GENERAL APPROACH – 1) Generation of potent and selective inhibitors of NAGLU. We are combining synthetic chemistry and X-ray crystallographic analysis of a model protein in complex with synthesized inhibitors to generate compounds that are selective for NAGLU. 2) Candidate inhibitors are being assessed in a Chinese Hamster Ovary (CHO) cell model of MPSIIIB. The readout in this model assay is increased NAGLU concentration and activity in lysosomes upon treatment with our compounds.
BACKGROUND RESULTS – Prior to receiving funding from NMPSS we established using biochemical, structural, and cellular assays that inhibitory compounds based on piperidine and indolizine scaffolds could be made and would function as reasonably effective and selective chemical chaperones in our cellular assay, providing the basis for this work. Our endeavours were to focus on expanding the number of compounds that display the required properties for chaperones namely affinity, solubility, bioavailability and selectivity as well as expanding the model system to include other naglu mutations.
PROGRESS – Towards investigating inhibitor scaffolds using synthetic methodologies that potentially could result in compounds that are potent inhibitors of NAGLU, we have prepared a large number of compounds and are at different stages of their evaluation as inhibitors of NAGLU. Efforts to date have centered on the use of scaffolds demonstrated to be important in inhibiting glycosidases in general. Due to the synthetic difficulties that have resulted in some of the scaffolds syntheses, during the study we decided to first focus on hydroximolactone and piperidine scaffolds (see above figure) as these could be prepared in a more robust fashion.
We have completed the synthesis of a library of compounds for these scaffolds and are at different stages of evaluating them as inhibitors of NAGLU. Initial results have shown whilst they are modestly potent against NAGLU, these studies and the evaluation of roughly 20 crystal structures of bacterial NAGLU in complex with these inhibitors reveal them to lack selectivity for the enzyme over a functionally related human enzyme. This information, although disappointing, will guide us in the future preparation of selective compounds for NAGLU.

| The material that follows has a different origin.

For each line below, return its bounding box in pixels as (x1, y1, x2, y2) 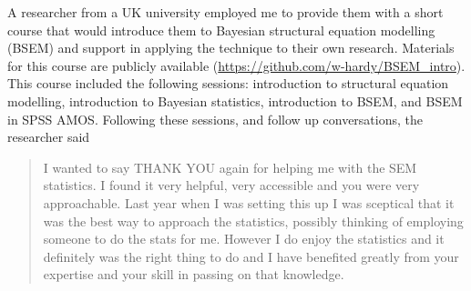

Despite the compounds above not being selective for NAGLU, we have been assessing the chemical chaperone potential of them in a CHO cell model of MPSIIIB that incorporates a single known mutation of naglu. We have assayed the most potent compounds found to date as chemical chaperones in the model against the six mutants that we had prior to receiving funding from NMPSS. Nine new mutants have been prepared in this study, bringing the total to fifteen mutants in our library. Again it was disappointing to find that of the compounds that have been assayed, even though they were not toxic at high concentrations, they were not able to increase the levels of mutant NAGLU activity above control levels with any of our mutants. The nine new mutants were also not active against our initial piperidine and indolizine compounds that we had prior to receiving funding from NMPSS. We are now assessing the observed weaker binding compounds of NAGLU, as well we will assess the compounds that are yet to be evaluated as inhibitors of NAGLU, as chemical chaperones in future work. These results have also guided us in the future development of compounds that display the required properties for chaperones namely affinity, solubility and bioavailability.